LONDON (Reuters) - European stockbrokers may find it hard to escape unscathed as sweeping regulatory changes lead to a boom in the use of high-tech systems designed to remove the human element from trading and radically reshape markets.

Complex algorithmic computer systems -- designed to monitor thousands of stocks and independently identify and execute orders in milliseconds -- are revolutionizing Wall Street and demand is quickly catching up across the Atlantic.

"We're looking to take humans out of the equation where it makes sense," said John Lowrey, European head of execution services at Lehman Brothers, striding past hundreds of dealers glued to their screens on the bank's vast London trading floor.

The November introduction of Europe's Markets in Financial Instruments Directive (MiFID), aimed at boosting competition between banks and exchanges and cutting costs for investors, is proving a major catalyst for the switch to algo trading.

The far-reaching regulatory changes will oblige firms to offer "best execution" on client orders, and see stock exchanges face competition from banks and brokers who will be allowed to trade shares in-house.

"People are going to increasingly need algorithms to work in an environment that seems likely to be more complex as a result of increased competition between trading venues," said Richard Balarkas, head of Advanced Execution Services sales at Credit Suisse.

"MiFID doesn't remove barriers which are there stopping people using these tools, it acts as a catalyst so things are already moving and will move faster under MIFID."
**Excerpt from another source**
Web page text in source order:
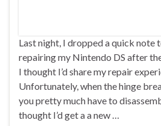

Changes which have forced fund managers in the UK to "unbundle" research payments from execution costs have also put additional emphasis on cutting the price of trading.

"It's simple today, there's one place to trade any given stock, it's going to be more complicated next year when we're trading in five or six places simultaneously," said Steve Vandermark, European head of algorithmic trading and analytics at Lehman. "But from a client's perspective, they're just getting good execution across a fragmented landscape."

LIGHTNING SPEED

Market estimates calculate algo trades currently account for about 40 percent of volumes on the London Stock Exchange (LSE.L) which recently launched a new electronic system to execute 10 millisecond trades as volumes jump and competition intensifies.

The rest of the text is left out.